(DATASET RECORDS):
================

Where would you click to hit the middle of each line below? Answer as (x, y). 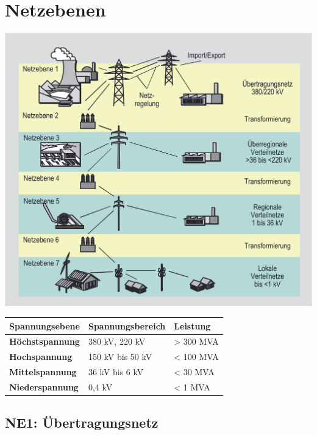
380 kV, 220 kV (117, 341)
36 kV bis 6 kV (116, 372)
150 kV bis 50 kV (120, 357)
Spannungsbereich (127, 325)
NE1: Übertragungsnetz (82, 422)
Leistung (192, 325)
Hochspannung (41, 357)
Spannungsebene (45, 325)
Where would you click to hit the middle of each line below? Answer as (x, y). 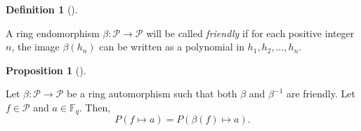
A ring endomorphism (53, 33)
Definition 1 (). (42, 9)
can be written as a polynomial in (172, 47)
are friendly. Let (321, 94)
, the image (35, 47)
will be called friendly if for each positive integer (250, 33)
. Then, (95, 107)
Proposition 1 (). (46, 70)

================

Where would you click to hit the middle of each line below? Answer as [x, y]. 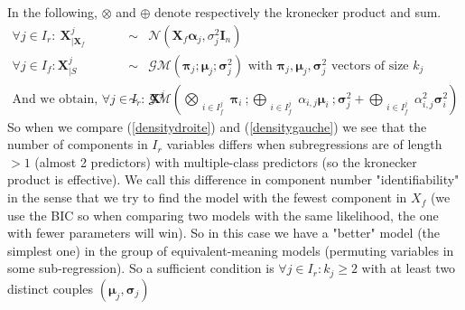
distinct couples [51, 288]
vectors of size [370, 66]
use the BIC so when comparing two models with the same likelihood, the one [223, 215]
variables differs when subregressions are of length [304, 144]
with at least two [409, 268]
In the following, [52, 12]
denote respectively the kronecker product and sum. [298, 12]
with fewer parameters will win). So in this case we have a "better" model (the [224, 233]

================

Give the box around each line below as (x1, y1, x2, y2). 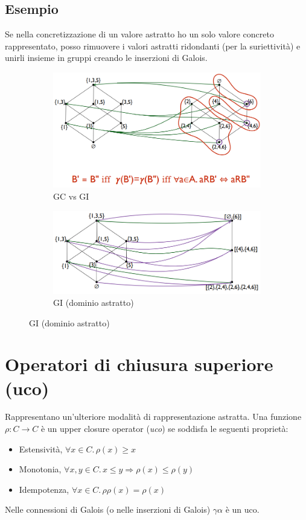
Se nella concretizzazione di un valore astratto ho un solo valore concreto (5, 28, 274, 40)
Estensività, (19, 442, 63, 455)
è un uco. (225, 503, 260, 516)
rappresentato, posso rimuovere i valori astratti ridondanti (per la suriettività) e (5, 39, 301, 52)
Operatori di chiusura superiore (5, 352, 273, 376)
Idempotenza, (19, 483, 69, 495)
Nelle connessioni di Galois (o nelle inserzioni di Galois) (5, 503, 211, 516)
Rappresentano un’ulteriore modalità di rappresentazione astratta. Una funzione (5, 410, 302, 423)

================

(EXERCISE AIM):
From the material above, copy out every line bearing the string "with".

(TASK ANSWER):
use the BIC so when comparing two models with the same likelihood, the one [223, 215]
with at least two [409, 268]
with fewer parameters will win). So in this case we have a "better" model (the [224, 233]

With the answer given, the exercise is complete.